Project Overview

This project applies time series forecasting to three datasets: ATM cash withdrawals, residential power usage, and hourly waterflow. Using the fpp3 framework in R, I fit ETS and ARIMA models to each dataset, compare forecasts, and export the final predictions to Excel.

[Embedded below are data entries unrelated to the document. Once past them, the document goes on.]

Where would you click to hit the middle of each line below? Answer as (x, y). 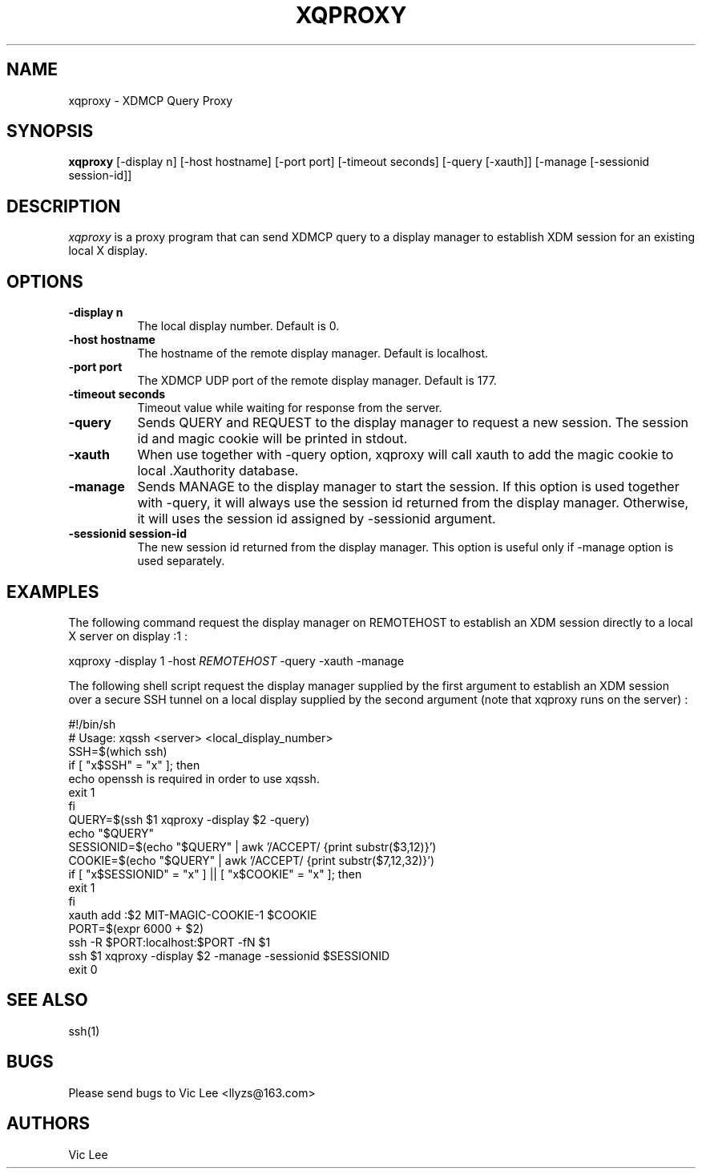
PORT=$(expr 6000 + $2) (136, 928)
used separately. (181, 561)
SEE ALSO (47, 1000)
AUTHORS (48, 1124)
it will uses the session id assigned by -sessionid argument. (317, 519)
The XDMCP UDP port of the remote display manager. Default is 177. (317, 381)
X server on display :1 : (128, 636)
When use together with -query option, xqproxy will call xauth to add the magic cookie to (405, 455)
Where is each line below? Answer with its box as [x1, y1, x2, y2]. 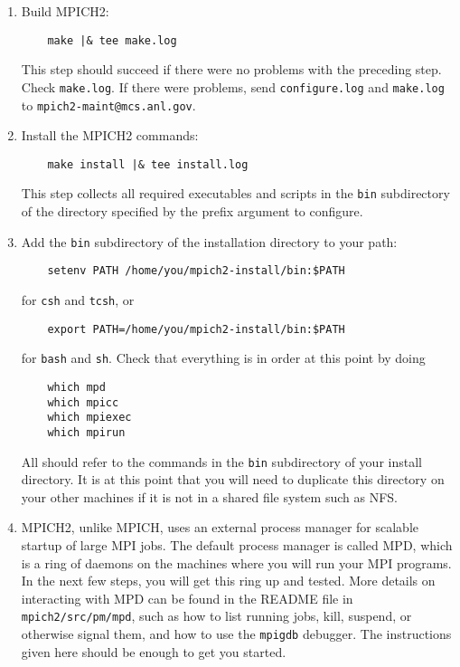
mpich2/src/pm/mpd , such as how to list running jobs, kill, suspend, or [21, 606, 412, 625]
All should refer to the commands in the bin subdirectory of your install [21, 452, 422, 471]
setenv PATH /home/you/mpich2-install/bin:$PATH [47, 264, 345, 278]
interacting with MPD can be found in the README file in [21, 588, 353, 607]
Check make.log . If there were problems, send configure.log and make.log [21, 77, 445, 96]
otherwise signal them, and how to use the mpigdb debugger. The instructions [21, 624, 452, 643]
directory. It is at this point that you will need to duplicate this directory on [21, 470, 445, 489]
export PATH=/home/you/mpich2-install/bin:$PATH [47, 322, 345, 336]

Part A – ATM Cash Forecast

# Read and prepare ATM dataset
atm <- read_excel("ATM624Data.xlsx") %>%
  transmute(date = as.Date(DATE), atm = as.character(ATM), cash = as.numeric(Cash)) %>%
  arrange(atm, date) %>%
  as_tsibble(index = date, key = atm)

# Visualize cash withdrawals
autoplot(atm, cash) + labs(title = "ATM Daily Cash Withdrawals", y = "Cash (Hundreds $)")

# Split into training and testing
n <- nrow(atm)
train <- atm %>% slice_head(n = floor(0.8 * n))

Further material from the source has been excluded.